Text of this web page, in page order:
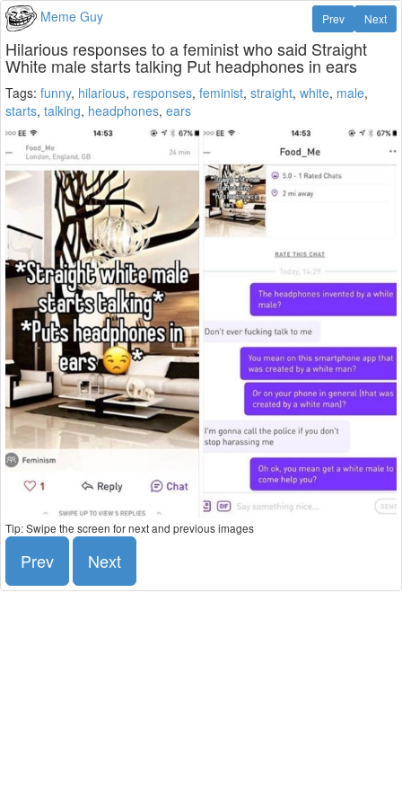
Meme Guy Next
Prev
Hilarious responses to a feminist who said Straight
White male starts talking Put headphones in ears
Tags: funny, hilarious, responses, feminist, straight, white, male,
starts, talking, headphones, ears
Tip: Swipe the screen for next and previous images
Prev Next

_Description of the task_
Pictures stay out of this copy; write out the entries above exactly.

_Response_
Text of this web page, in page order:
Meme Guy Next
Prev
Hilarious responses to a feminist who said Straight
White male starts talking Put headphones in ears
Tags: funny, hilarious, responses, feminist, straight, white, male,
starts, talking, headphones, ears
Tip: Swipe the screen for next and previous images
Prev Next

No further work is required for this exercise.